== Provided information
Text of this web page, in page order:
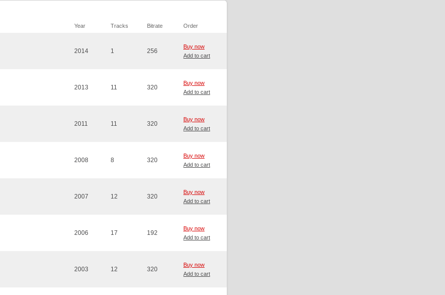
Year Tracks Bitrate Order
2014 1 256
Buy now
Add to cart
2013 11 320
Buy now
Add to cart
2011 11 320
Buy now
Add to cart
2008 8 320
Buy now
Add to cart
2007 12 320
Buy now
Add to cart
2006 17 192
Buy now
Add to cart
2003 12 320
Buy now
Add to cart
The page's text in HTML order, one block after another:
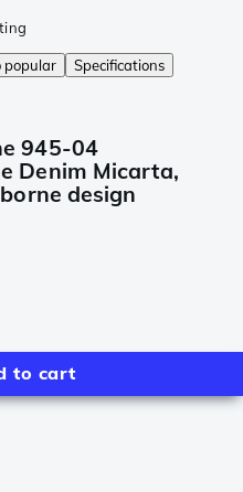
popular
Specifications
945-04
Denim Micarta,
design
to cart
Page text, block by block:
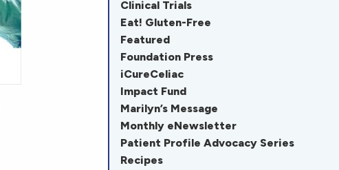
Clinical Trials
Eat! Gluten-Free
Featured
Foundation Press
iCureCeliac
Impact Fund
Marilyn’s Message
Monthly eNewsletter
Patient Profile Advocacy Series
Recipes
====
The copy you output must match the entries above exactly, except that it has no pictures.

Text of this web page, in page order:
Year Tracks Bitrate Order
2014 1 256
Buy now
Add to cart
2013 11 320
Buy now
Add to cart
2011 11 320
Buy now
Add to cart
2008 8 320
Buy now
Add to cart
2007 12 320
Buy now
Add to cart
2006 17 192
Buy now
Add to cart
2003 12 320
Buy now
Add to cart
The page's text in HTML order, one block after another:
popular
Specifications
945-04
Denim Micarta,
design
to cart
Page text, block by block:
Clinical Trials
Eat! Gluten-Free
Featured
Foundation Press
iCureCeliac
Impact Fund
Marilyn’s Message
Monthly eNewsletter
Patient Profile Advocacy Series
Recipes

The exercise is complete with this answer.